After locating the line with "app’s internal structure." in the entries below, output it and each following line up to and including the line with "and no otherwise. (168, 765, 252, 778)", exactly and without pictures.

[Dataset records]
○ ○ ○ ○ ○

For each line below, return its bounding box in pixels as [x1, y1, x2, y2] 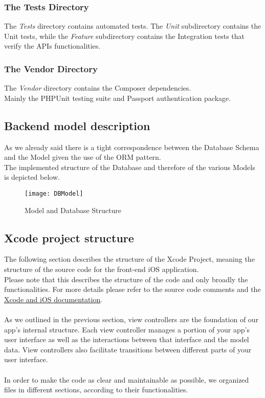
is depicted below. [4, 172, 60, 182]
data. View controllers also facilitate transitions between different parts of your [4, 344, 252, 354]
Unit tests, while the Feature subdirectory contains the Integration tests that [4, 30, 245, 41]
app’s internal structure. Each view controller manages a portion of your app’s [4, 324, 250, 334]
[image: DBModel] [25, 190, 83, 197]
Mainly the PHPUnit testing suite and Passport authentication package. [4, 92, 231, 103]
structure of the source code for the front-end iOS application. [4, 264, 199, 275]
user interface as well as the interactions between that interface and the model [4, 334, 249, 345]
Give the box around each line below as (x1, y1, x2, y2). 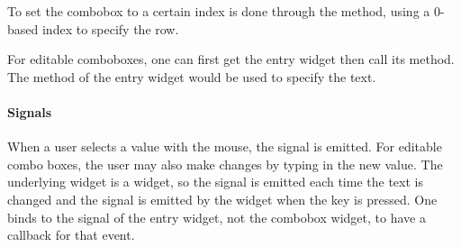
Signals (7, 102, 52, 121)
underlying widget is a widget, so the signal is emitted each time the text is (7, 172, 423, 191)
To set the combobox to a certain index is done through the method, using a (7, 2, 430, 20)
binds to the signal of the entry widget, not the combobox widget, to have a (7, 207, 426, 226)
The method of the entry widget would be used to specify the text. (7, 67, 376, 86)
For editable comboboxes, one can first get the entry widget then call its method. (7, 50, 455, 69)
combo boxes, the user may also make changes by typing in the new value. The (7, 154, 443, 173)
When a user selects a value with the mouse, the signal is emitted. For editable (7, 137, 442, 156)
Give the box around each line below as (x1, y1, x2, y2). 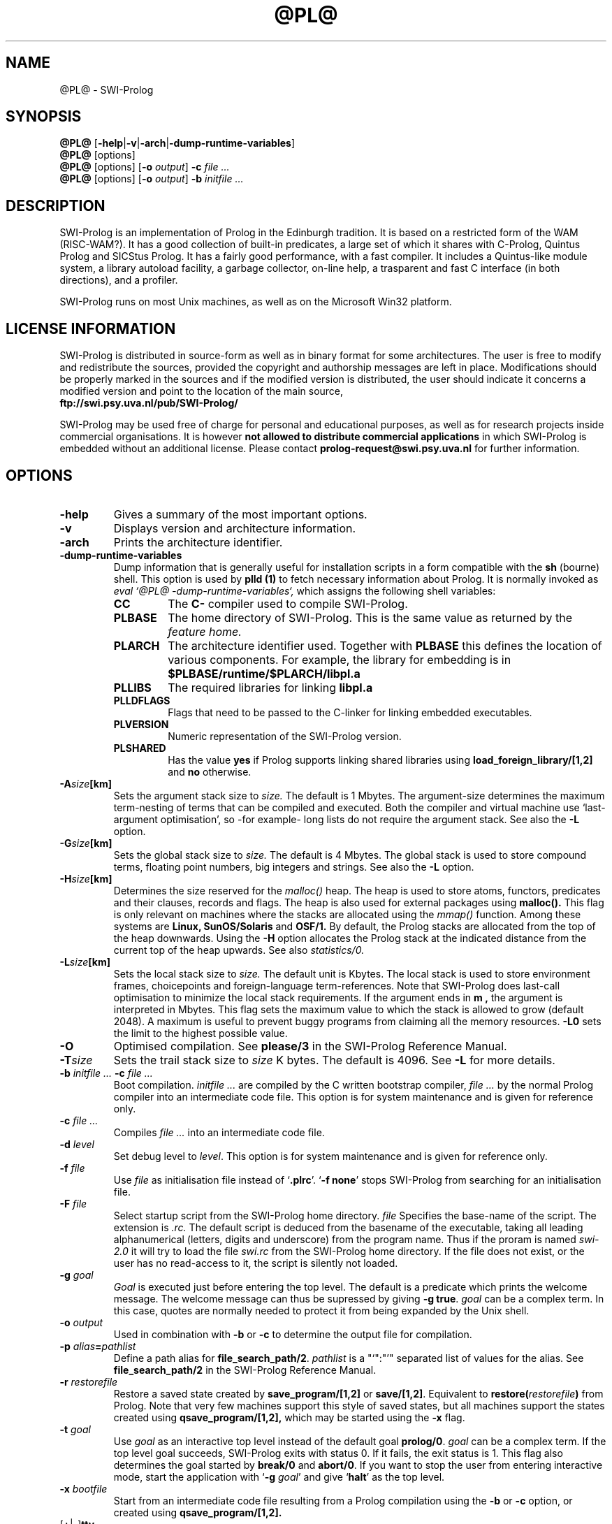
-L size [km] (59, 955, 110, 968)
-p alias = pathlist (59, 1340, 136, 1352)
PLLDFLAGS (113, 694, 170, 706)
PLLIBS (113, 680, 152, 695)
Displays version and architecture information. (113, 521, 356, 535)
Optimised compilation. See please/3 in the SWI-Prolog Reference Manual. (113, 1038, 507, 1053)
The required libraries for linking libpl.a (168, 680, 373, 695)
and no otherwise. (168, 765, 252, 778)
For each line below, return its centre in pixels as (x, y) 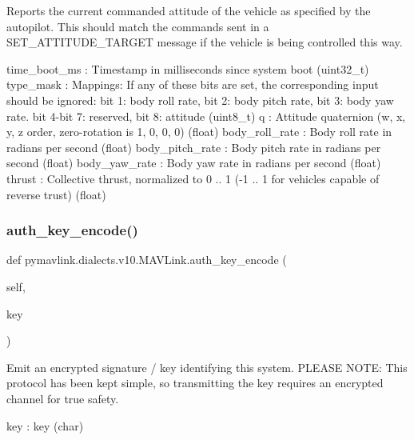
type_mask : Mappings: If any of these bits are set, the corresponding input (193, 84)
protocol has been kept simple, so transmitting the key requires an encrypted (195, 383)
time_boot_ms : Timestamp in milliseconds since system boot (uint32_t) (188, 68)
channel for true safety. (63, 398)
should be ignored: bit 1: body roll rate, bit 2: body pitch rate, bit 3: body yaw (200, 100)
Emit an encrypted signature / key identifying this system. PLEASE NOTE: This (207, 367)
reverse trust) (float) (56, 194)
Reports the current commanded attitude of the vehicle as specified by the (189, 10)
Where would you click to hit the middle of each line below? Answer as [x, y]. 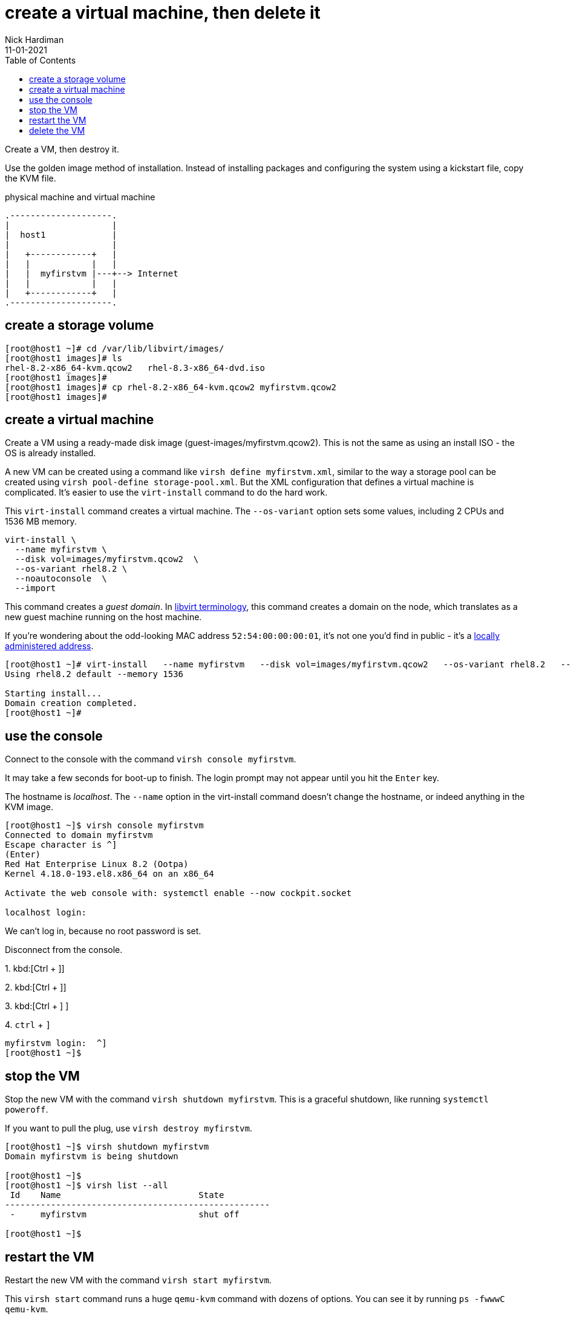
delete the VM [57, 130]
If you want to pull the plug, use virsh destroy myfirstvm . [129, 1128]
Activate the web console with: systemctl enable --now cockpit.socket [178, 893]
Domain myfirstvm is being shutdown [92, 1157]
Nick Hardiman [34, 39]
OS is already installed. [51, 453]
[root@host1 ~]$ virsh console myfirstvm [104, 826]
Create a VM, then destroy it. [62, 149]
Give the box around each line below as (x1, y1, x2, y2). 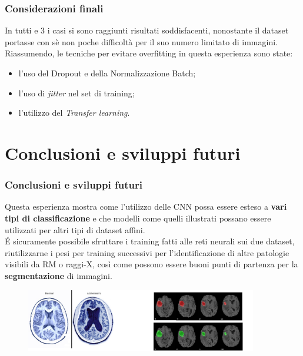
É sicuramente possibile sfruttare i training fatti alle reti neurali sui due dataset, (5, 235, 295, 247)
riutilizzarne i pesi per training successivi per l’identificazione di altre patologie (5, 246, 289, 258)
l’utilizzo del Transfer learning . (18, 106, 130, 119)
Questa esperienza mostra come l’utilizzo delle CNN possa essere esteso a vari (5, 200, 287, 213)
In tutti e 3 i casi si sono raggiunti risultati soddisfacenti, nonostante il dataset (5, 24, 289, 36)
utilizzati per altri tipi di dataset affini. (5, 223, 145, 236)
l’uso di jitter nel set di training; (18, 86, 135, 99)
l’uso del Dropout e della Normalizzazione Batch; (18, 67, 196, 79)
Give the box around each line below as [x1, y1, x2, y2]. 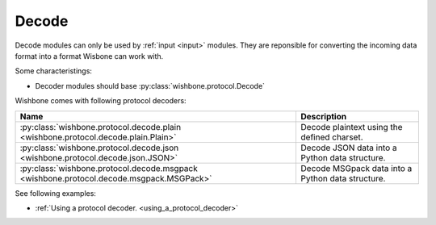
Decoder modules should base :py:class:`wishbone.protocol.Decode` [35, 81, 266, 90]
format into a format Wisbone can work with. [15, 51, 164, 60]
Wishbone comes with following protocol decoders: [15, 96, 187, 106]
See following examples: [15, 188, 97, 198]
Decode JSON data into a [300, 142, 397, 153]
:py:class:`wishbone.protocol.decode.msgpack [19, 162, 198, 173]
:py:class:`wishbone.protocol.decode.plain [19, 121, 182, 132]
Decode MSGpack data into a [300, 162, 413, 173]
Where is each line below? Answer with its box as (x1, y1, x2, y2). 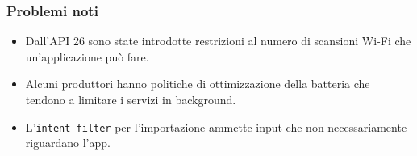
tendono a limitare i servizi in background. (25, 91, 236, 108)
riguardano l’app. (25, 134, 111, 151)
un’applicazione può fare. (25, 48, 149, 65)
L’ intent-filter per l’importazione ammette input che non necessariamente (25, 118, 407, 135)
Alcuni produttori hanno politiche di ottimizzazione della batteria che (25, 75, 370, 92)
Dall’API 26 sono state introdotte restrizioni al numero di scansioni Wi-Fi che (25, 32, 411, 49)
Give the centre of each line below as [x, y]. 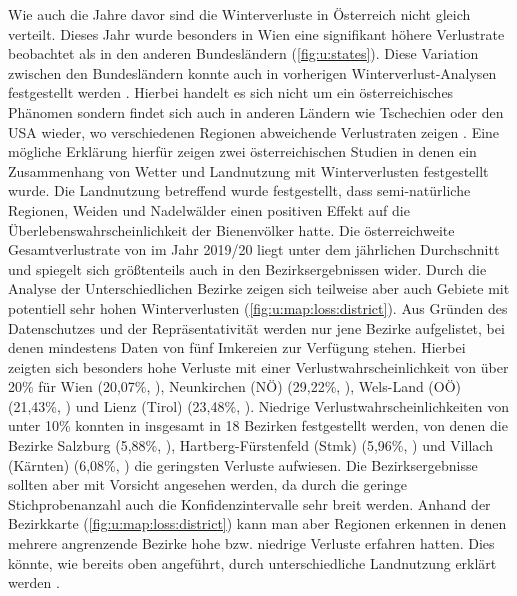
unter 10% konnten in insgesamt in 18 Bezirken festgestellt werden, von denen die [258, 425]
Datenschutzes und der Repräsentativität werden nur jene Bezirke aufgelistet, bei [256, 327]
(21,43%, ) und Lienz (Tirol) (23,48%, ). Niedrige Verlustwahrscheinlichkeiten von [259, 405]
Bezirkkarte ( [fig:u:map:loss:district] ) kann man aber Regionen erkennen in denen [257, 523]
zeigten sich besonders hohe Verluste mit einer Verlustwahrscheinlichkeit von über [258, 366]
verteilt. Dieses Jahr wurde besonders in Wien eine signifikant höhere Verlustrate [256, 33]
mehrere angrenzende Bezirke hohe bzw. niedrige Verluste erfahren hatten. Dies [251, 543]
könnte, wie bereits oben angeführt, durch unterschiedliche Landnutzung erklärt [252, 562]
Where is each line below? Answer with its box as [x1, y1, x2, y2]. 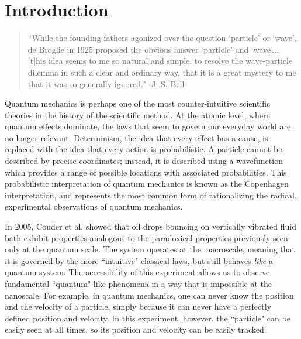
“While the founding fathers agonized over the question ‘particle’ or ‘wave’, [27, 32, 297, 44]
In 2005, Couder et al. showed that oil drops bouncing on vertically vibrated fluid [5, 220, 296, 232]
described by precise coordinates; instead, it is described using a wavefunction [5, 155, 283, 167]
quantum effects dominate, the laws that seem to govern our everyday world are [5, 120, 291, 132]
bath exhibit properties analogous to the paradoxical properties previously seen [5, 231, 288, 244]
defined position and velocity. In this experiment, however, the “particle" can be [5, 311, 290, 324]
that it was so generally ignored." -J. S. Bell [27, 77, 185, 90]
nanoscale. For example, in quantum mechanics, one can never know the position [5, 289, 294, 301]

○ ○ ○ ○ ○

**EXERCISE SOLUTION**
app’s internal structure. Each view controller manages a portion of your app’s [4, 324, 250, 334]
[image: DBModel] [25, 190, 83, 197]
Mainly the PHPUnit testing suite and Passport authentication package. [4, 92, 231, 103]
structure of the source code for the front-end iOS application. [4, 264, 199, 275]
user interface as well as the interactions between that interface and the model [4, 334, 249, 345]
Give the box around each line below as (x1, y1, x2, y2). 
Signals (7, 102, 52, 121)
underlying widget is a widget, so the signal is emitted each time the text is (7, 172, 423, 191)
To set the combobox to a certain index is done through the method, using a (7, 2, 430, 20)
binds to the signal of the entry widget, not the combobox widget, to have a (7, 207, 426, 226)
The method of the entry widget would be used to specify the text. (7, 67, 376, 86)
For editable comboboxes, one can first get the entry widget then call its method. (7, 50, 455, 69)
combo boxes, the user may also make changes by typing in the new value. The (7, 154, 443, 173)
When a user selects a value with the mouse, the signal is emitted. For editable (7, 137, 442, 156)
Give the box around each line below as (x1, y1, x2, y2). 
-L size [km] (59, 955, 110, 968)
-p alias = pathlist (59, 1340, 136, 1352)
PLLDFLAGS (113, 694, 170, 706)
PLLIBS (113, 680, 152, 695)
Displays version and architecture information. (113, 521, 356, 535)
Optimised compilation. See please/3 in the SWI-Prolog Reference Manual. (113, 1038, 507, 1053)
The required libraries for linking libpl.a (168, 680, 373, 695)
and no otherwise. (168, 765, 252, 778)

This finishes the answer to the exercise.